Viaggio nel vecchio mondo contadino con il fanciullo dell’estate -

Rara, infine, è la forza evocativa, alimentata da un flusso di ricordi che risulta ininterrotto, perché a Monaco piace, sulle orme di Pascoli, di Jung e di altri, tenere in vita l’eterno fanciullo che è in ciascuno di noi. Riguardo a quest’ultimo aspetto basti solo ricordare, a mo’ di esempio, la suggestiva scena in cui il suo omonimo nonno, medico chirurgo, durante le sue missioni notturne per le vie di Tricarico si portava dietro con la borsa dei ferri chirurgici “la lanterna a petrolio per rischiarare il cammino della strada poco illuminata e, per farsi vedere, il fidato bastone con la punta di ferro, che serviva non tanto a sostenersi, quanto a segnalare il suo passaggio con un energico ticchettio sul selciato e, per finire, il mantello indispensabile a coprirlo …”.
Nella rappresentazione fantasmagorica dei ricordi d’infanzia che assalgono “il fanciullo dell’estate” dominante è ovviamente la vita della masseria. Molte incantevoli pagine sono dedicate alla trebbiatura, che rappresenta un momento topico nel ciclo annuale dei lavori. La masseria diventa allora un microcosmo effervescente in cui sono protagonisti uomini, donne, animali, macchine. Ma soprattutto la trebbia, “il mostro rosso”, il cuore pulsante della campagna assolata: essa calamita la curiosità del piccolo Cesare, che ne rimane affascinato ed è investito da una tempesta di ineffabili emozioni.

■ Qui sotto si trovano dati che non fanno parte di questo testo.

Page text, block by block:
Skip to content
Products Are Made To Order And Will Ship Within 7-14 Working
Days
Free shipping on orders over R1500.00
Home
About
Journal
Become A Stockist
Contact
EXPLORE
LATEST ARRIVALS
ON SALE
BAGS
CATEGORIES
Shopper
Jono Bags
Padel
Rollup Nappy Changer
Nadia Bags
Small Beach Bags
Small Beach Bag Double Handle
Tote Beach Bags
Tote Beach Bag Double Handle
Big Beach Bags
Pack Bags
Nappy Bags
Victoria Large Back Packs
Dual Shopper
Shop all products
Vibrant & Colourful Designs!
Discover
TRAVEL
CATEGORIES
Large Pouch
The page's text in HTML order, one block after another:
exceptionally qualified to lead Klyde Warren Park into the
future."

Viaggio nel vecchio mondo contadino con il fanciullo dell’estate
Viaggio nel vecchio mondo contadino con il fanciullo dell’estate – I capitoli finali del libro, invece, sono dedicati ad un’altra esperienza di quegli anni indimenticabili, che rappresenta uno snodo decisivo nel percorso esistenziale dell’autore. Si raccontano, infatti, il traumatico distacco dal paese e dalla famiglia e l’approdo al prestigioso Istituto “Bianchi” di Napoli, avvenuti all’età di undici anni. Inizia allora un tormentato periodo lungo ben otto anni, che sarà alleviato dalla presenza di alcuni sacerdoti e docenti, come padre Mosè e padre Antonio Lavaia, al quale Cesare resterà legato per tutta la vita. Ḕ il tempo di quelli che Vincenzo Cilento, altra leggendaria figura cara a Monaco, poeticamente chiama gli “esilî collegiali” e che pongono irrimediabilmente fine all’incanto della fanciullezza.

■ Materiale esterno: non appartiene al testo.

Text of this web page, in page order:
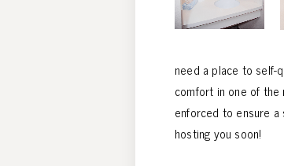
need a place to self-
comfort in one of the
enforced to ensure
hosting you soon!
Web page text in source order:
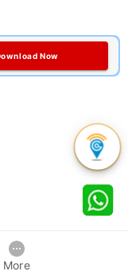
Now
More

Termina così la narrazione de “Il fanciullo dell’estate”, resa ancor più avvincente da una scrittura, che ha, fra tanti pregi, anche il grande merito di utilizzare una ricca serie di termini dialettali, molti dei quali sono poi caduti in disuso. Una scrittura fluente, sobria e antiretorica, limpida nella sua classica compostezza.
Si può concludere qui la nostra breve disamina. Ma, prima di terminare, ci sia consentita un’ultima sintetica riflessione, che, contraendo l’ennesimo debito, piace proporre con parole prese in prestito da Padre Cilento: “Il sentimento della bellezza è una virtù catartica. L’educazione di esso […] conduce alla contemplazione del Bello in sé, che è il regno dello Spirito, vestibolo del regno del Bene”. Ci sembrano parole che ben convengano alla meritoria fatica letteraria di Cesare Monaco.